___ DATASET EXCERPTS

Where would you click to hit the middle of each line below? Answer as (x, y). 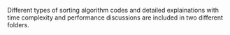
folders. (18, 25)
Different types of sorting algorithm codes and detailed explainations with (113, 10)
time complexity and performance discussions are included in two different (115, 17)
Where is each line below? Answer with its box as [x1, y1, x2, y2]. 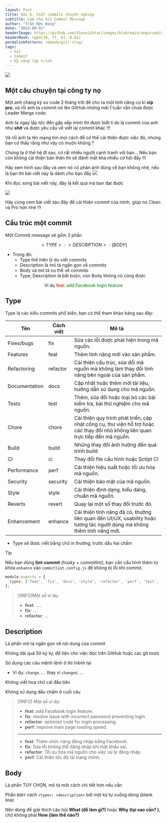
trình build [74, 447, 98, 454]
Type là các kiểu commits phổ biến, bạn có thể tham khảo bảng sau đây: [5, 310, 154, 316]
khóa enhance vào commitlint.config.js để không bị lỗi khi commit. [5, 565, 143, 571]
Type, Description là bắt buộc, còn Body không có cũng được [19, 272, 146, 278]
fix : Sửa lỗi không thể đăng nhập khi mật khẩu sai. [24, 744, 128, 750]
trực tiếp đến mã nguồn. [74, 433, 130, 440]
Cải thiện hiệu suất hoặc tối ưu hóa [74, 463, 155, 470]
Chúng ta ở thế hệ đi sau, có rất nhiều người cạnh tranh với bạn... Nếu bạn [5, 150, 157, 156]
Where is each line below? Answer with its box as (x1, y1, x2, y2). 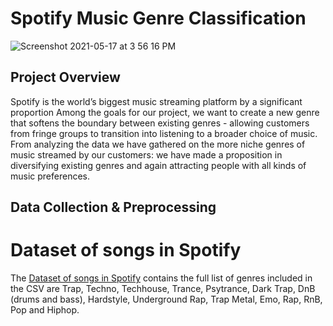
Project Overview (10, 69, 121, 86)
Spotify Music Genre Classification (10, 7, 307, 30)
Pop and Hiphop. (10, 304, 80, 316)
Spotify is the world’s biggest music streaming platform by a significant (10, 95, 303, 107)
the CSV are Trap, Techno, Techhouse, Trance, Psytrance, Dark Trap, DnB (10, 283, 316, 295)
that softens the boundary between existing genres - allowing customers (10, 117, 310, 129)
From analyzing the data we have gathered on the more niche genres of (10, 138, 306, 150)
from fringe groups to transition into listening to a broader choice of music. (10, 127, 318, 139)
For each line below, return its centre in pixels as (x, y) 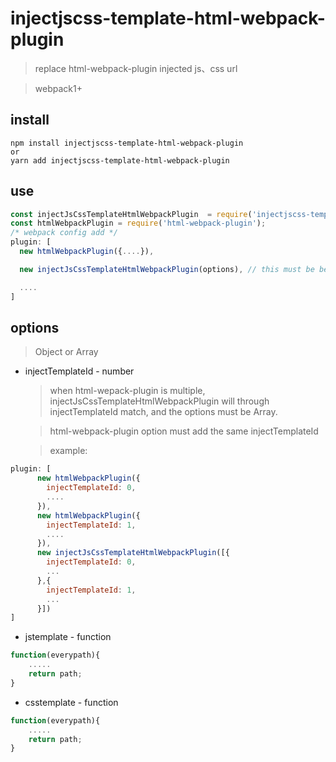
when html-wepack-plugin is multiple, (127, 391)
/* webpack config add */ (64, 233)
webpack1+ (58, 88)
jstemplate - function (68, 637)
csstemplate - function (71, 702)
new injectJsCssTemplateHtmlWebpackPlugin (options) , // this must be (167, 269)
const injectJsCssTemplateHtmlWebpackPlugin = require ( (131, 214)
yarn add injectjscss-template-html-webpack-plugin (120, 160)
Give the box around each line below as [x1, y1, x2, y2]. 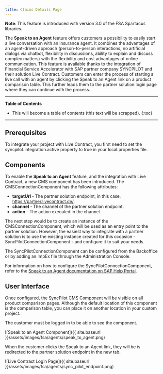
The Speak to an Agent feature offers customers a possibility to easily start [5, 35, 156, 41]
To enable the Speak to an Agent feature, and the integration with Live [5, 173, 146, 180]
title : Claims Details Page [5, 7, 62, 12]
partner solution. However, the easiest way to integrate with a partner [5, 229, 144, 235]
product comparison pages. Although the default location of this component [5, 300, 157, 306]
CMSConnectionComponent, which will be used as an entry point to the [5, 223, 148, 229]
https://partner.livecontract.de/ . [12, 199, 75, 204]
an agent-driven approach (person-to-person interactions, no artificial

______

YOUR INSTRUCTIONS: Starting with the line that contains "CMSConnectionComponent, which will", copy each line through the end of the data exactly, and leave out all earlier lines.

ANSWER TO THE EXERCISE:
CMSConnectionComponent, which will be used as an entry point to the [5, 223, 148, 229]
https://partner.livecontract.de/ . [12, 199, 75, 204]
an agent-driven approach (person-to-person interactions, no artificial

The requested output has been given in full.